**What you are asked to do**
No pictures in the copy, please: retype all the records exactly.

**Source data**
==================================================
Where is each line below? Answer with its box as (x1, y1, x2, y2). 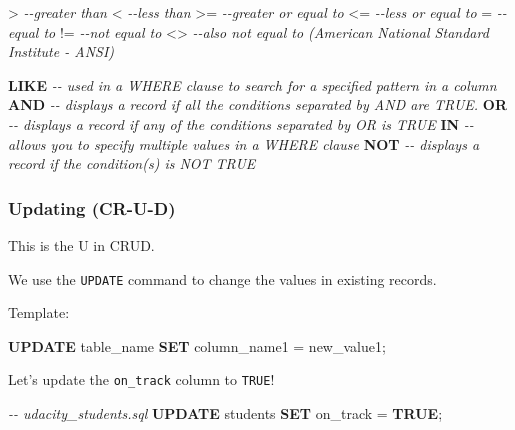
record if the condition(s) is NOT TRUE (8, 153, 256, 174)
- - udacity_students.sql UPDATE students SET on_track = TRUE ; (8, 403, 443, 424)
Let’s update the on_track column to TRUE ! (8, 369, 275, 390)
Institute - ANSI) (8, 41, 115, 62)
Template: (8, 302, 70, 323)
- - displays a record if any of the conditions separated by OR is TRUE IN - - (8, 113, 474, 134)
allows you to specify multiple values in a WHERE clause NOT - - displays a (8, 133, 480, 154)
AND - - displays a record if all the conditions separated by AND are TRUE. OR (8, 94, 507, 115)
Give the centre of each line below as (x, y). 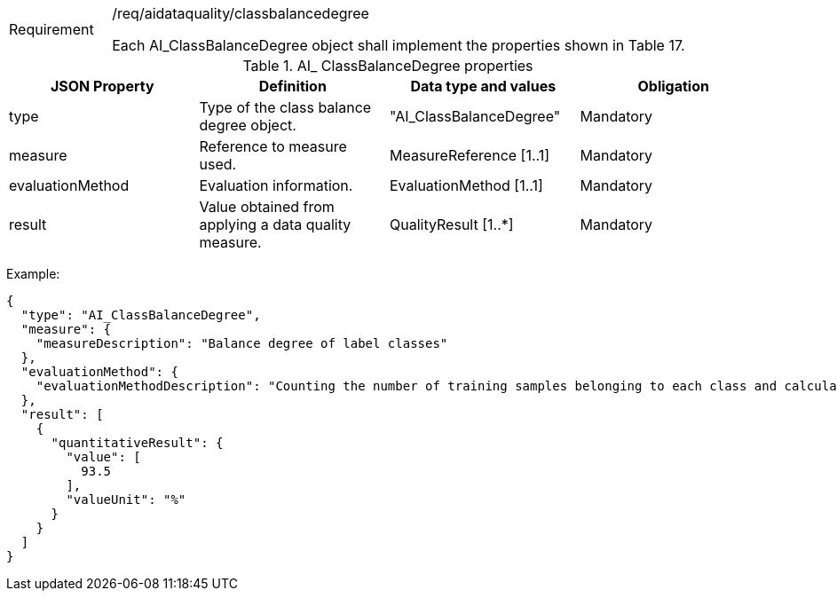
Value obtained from (267, 207)
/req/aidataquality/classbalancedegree (241, 13)
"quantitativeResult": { (137, 443)
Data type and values (483, 86)
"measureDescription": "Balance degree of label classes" (242, 343)
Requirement (51, 29)
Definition (292, 86)
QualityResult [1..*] (452, 224)
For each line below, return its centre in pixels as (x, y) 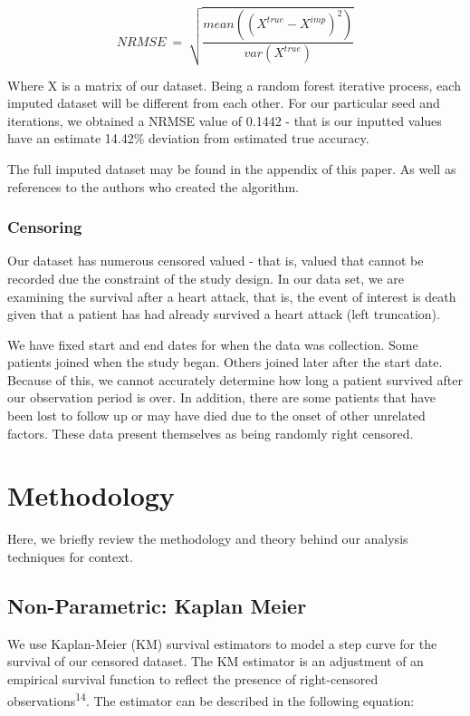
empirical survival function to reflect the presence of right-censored (193, 678)
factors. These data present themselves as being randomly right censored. (211, 433)
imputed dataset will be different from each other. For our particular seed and (224, 103)
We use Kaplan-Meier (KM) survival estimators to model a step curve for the (222, 643)
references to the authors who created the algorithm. (153, 186)
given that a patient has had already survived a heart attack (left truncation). (224, 314)
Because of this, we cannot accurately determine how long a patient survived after (235, 379)
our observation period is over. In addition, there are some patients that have (222, 397)
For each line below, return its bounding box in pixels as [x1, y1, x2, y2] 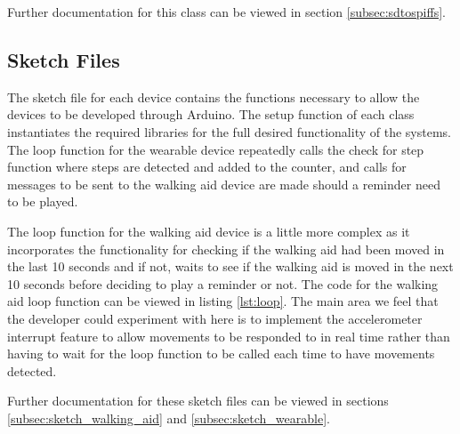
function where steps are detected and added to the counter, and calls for [7, 157, 407, 176]
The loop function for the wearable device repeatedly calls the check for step [7, 140, 424, 158]
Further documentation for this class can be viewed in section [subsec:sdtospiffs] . [7, 3, 446, 20]
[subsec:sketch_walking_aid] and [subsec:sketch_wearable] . [7, 408, 330, 427]
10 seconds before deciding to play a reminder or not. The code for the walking [7, 274, 439, 293]
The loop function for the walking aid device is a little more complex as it [7, 221, 410, 240]
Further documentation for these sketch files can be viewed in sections [7, 391, 389, 410]
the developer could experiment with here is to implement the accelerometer [7, 309, 423, 327]
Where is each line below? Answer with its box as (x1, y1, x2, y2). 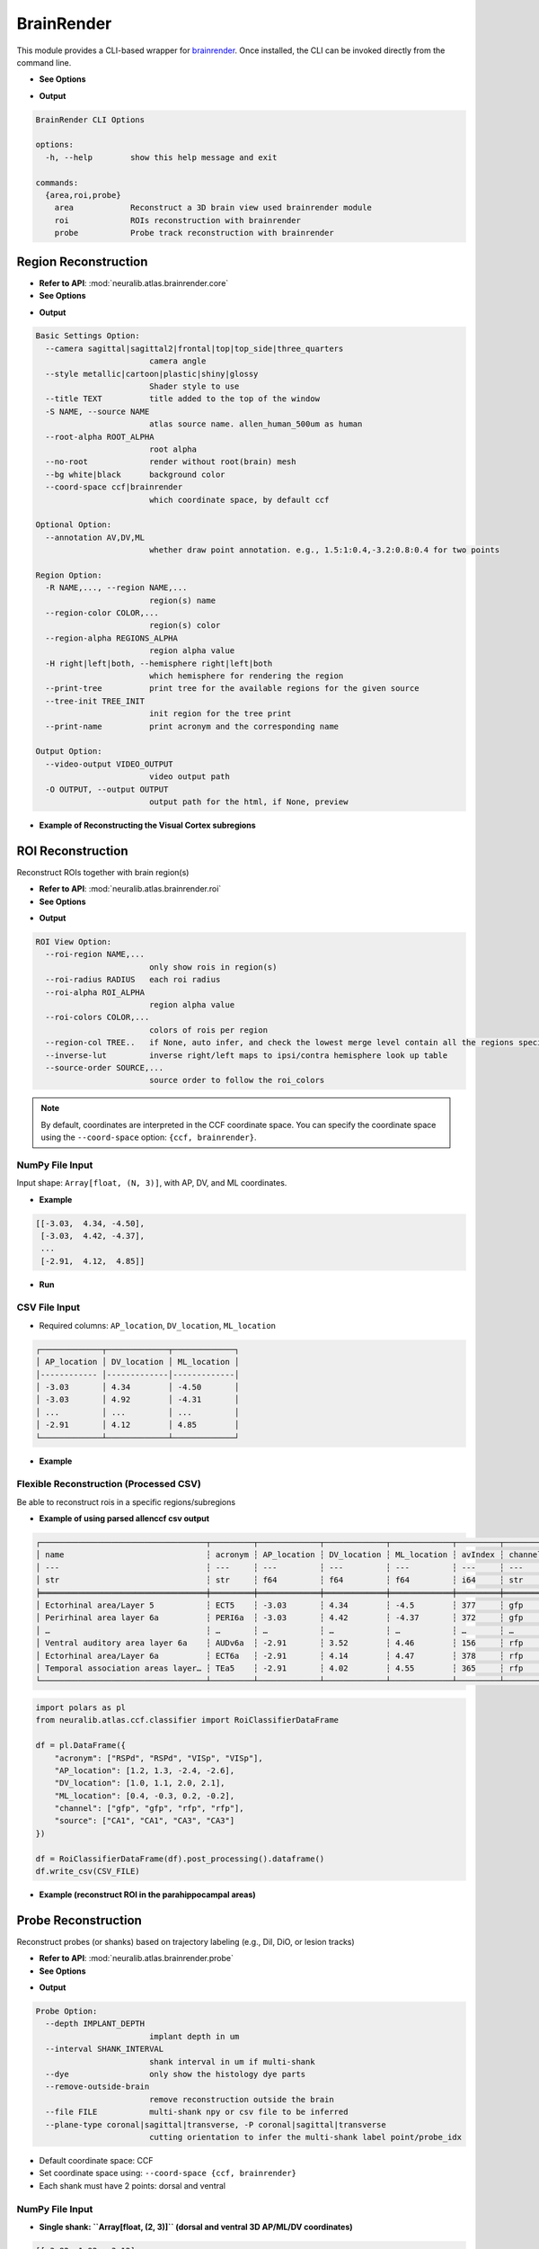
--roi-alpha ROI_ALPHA (45, 987, 146, 998)
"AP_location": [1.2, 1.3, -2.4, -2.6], (54, 1765, 235, 1776)
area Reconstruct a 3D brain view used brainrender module (54, 202, 373, 213)
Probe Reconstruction (16, 1913, 143, 1928)
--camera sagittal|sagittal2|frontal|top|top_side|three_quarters (45, 343, 344, 354)
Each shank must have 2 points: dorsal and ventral (39, 2180, 226, 2191)
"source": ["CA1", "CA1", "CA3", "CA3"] (54, 1815, 235, 1826)
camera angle (148, 356, 207, 366)
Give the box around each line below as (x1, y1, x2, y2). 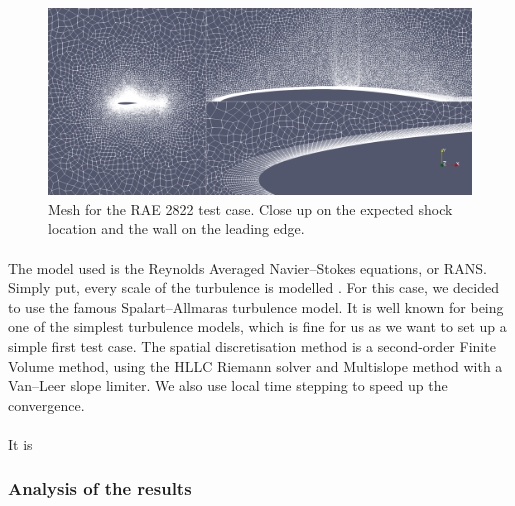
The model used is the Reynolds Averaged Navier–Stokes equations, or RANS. (8, 257, 487, 278)
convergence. (8, 394, 85, 415)
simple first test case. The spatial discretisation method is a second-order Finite (8, 335, 496, 356)
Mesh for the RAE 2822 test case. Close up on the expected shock (48, 198, 453, 219)
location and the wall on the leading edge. (48, 218, 305, 239)
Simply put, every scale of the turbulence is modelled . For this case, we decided (8, 277, 499, 298)
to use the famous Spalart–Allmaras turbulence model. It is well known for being (8, 296, 504, 317)
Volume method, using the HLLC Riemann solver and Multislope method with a (8, 355, 503, 376)
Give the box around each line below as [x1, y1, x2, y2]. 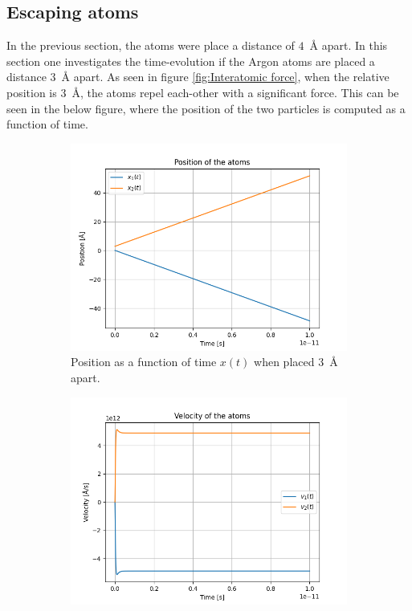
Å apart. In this [309, 37, 388, 54]
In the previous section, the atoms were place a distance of [6, 37, 295, 54]
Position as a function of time [71, 353, 217, 370]
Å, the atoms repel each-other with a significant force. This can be [71, 84, 399, 100]
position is [6, 84, 57, 100]
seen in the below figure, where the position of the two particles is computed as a [6, 100, 406, 116]
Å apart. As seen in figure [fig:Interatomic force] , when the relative [61, 68, 390, 85]
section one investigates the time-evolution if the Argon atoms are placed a [6, 52, 375, 69]
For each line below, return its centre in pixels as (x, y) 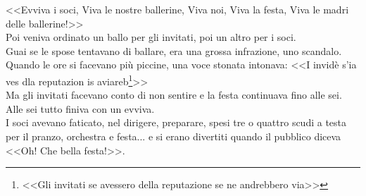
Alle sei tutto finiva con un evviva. (80, 108)
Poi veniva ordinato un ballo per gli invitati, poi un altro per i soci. (151, 37)
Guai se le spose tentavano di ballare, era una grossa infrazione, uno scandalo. (174, 50)
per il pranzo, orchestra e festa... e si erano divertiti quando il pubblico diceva (173, 136)
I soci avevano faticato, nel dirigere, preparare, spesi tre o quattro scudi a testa (176, 122)
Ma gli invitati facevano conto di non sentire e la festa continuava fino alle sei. (174, 95)
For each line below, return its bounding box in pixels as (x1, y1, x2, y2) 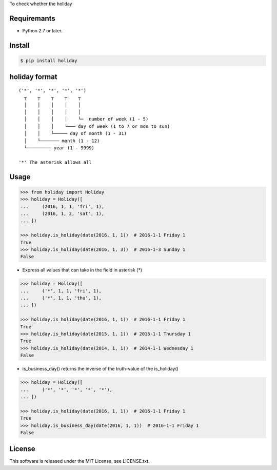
==================================================
**Response to the exercise**
Where is each line below? Answer with its box as (x1, y1, x2, y2). 
record if the condition(s) is NOT TRUE (8, 153, 256, 174)
- - udacity_students.sql UPDATE students SET on_track = TRUE ; (8, 403, 443, 424)
Let’s update the on_track column to TRUE ! (8, 369, 275, 390)
Institute - ANSI) (8, 41, 115, 62)
Template: (8, 302, 70, 323)
- - displays a record if any of the conditions separated by OR is TRUE IN - - (8, 113, 474, 134)
allows you to specify multiple values in a WHERE clause NOT - - displays a (8, 133, 480, 154)
AND - - displays a record if all the conditions separated by AND are TRUE. OR (8, 94, 507, 115)
Give the centre of each line below as (x, y). 
Value obtained from (267, 207)
/req/aidataquality/classbalancedegree (241, 13)
"quantitativeResult": { (137, 443)
Data type and values (483, 86)
"measureDescription": "Balance degree of label classes" (242, 343)
Requirement (51, 29)
Definition (292, 86)
QualityResult [1..*] (452, 224)
For each line below, return its centre in pixels as (x, y) 
empirical survival function to reflect the presence of right-censored (193, 678)
factors. These data present themselves as being randomly right censored. (211, 433)
imputed dataset will be different from each other. For our particular seed and (224, 103)
We use Kaplan-Meier (KM) survival estimators to model a step curve for the (222, 643)
references to the authors who created the algorithm. (153, 186)
given that a patient has had already survived a heart attack (left truncation). (224, 314)
Because of this, we cannot accurately determine how long a patient survived after (235, 379)
our observation period is over. In addition, there are some patients that have (222, 397)
For each line below, return its bounding box in pixels as [x1, y1, x2, y2] 
function where steps are detected and added to the counter, and calls for [7, 157, 407, 176]
The loop function for the wearable device repeatedly calls the check for step [7, 140, 424, 158]
Further documentation for this class can be viewed in section [subsec:sdtospiffs] . [7, 3, 446, 20]
[subsec:sketch_walking_aid] and [subsec:sketch_wearable] . [7, 408, 330, 427]
10 seconds before deciding to play a reminder or not. The code for the walking [7, 274, 439, 293]
The loop function for the walking aid device is a little more complex as it [7, 221, 410, 240]
Further documentation for these sketch files can be viewed in sections [7, 391, 389, 410]
the developer could experiment with here is to implement the accelerometer [7, 309, 423, 327]
Where is each line below? Answer with its box as (x1, y1, x2, y2). 
--roi-alpha ROI_ALPHA (45, 987, 146, 998)
"AP_location": [1.2, 1.3, -2.4, -2.6], (54, 1765, 235, 1776)
area Reconstruct a 3D brain view used brainrender module (54, 202, 373, 213)
Probe Reconstruction (16, 1913, 143, 1928)
--camera sagittal|sagittal2|frontal|top|top_side|three_quarters (45, 343, 344, 354)
Each shank must have 2 points: dorsal and ventral (39, 2180, 226, 2191)
"source": ["CA1", "CA1", "CA3", "CA3"] (54, 1815, 235, 1826)
camera angle (148, 356, 207, 366)
Give the box around each line below as (x1, y1, x2, y2). 
The model used is the Reynolds Averaged Navier–Stokes equations, or RANS. (8, 257, 487, 278)
convergence. (8, 394, 85, 415)
simple first test case. The spatial discretisation method is a second-order Finite (8, 335, 496, 356)
Mesh for the RAE 2822 test case. Close up on the expected shock (48, 198, 453, 219)
location and the wall on the leading edge. (48, 218, 305, 239)
Simply put, every scale of the turbulence is modelled . For this case, we decided (8, 277, 499, 298)
to use the famous Spalart–Allmaras turbulence model. It is well known for being (8, 296, 504, 317)
Volume method, using the HLLC Riemann solver and Multislope method with a (8, 355, 503, 376)
Give the box around each line below as [x1, y1, x2, y2]. 
Å apart. In this [309, 37, 388, 54]
In the previous section, the atoms were place a distance of [6, 37, 295, 54]
Position as a function of time [71, 353, 217, 370]
Å, the atoms repel each-other with a significant force. This can be [71, 84, 399, 100]
position is [6, 84, 57, 100]
seen in the below figure, where the position of the two particles is computed as a [6, 100, 406, 116]
Å apart. As seen in figure [fig:Interatomic force] , when the relative [61, 68, 390, 85]
section one investigates the time-evolution if the Argon atoms are placed a [6, 52, 375, 69]
For each line below, return its centre in pixels as (x, y) 
Alle sei tutto finiva con un evviva. (80, 108)
Poi veniva ordinato un ballo per gli invitati, poi un altro per i soci. (151, 37)
Guai se le spose tentavano di ballare, era una grossa infrazione, uno scandalo. (174, 50)
per il pranzo, orchestra e festa... e si erano divertiti quando il pubblico diceva (173, 136)
I soci avevano faticato, nel dirigere, preparare, spesi tre o quattro scudi a testa (176, 122)
Ma gli invitati facevano conto di non sentire e la festa continuava fino alle sei. (174, 95)
For each line below, return its bounding box in pixels as (x1, y1, x2, y2) 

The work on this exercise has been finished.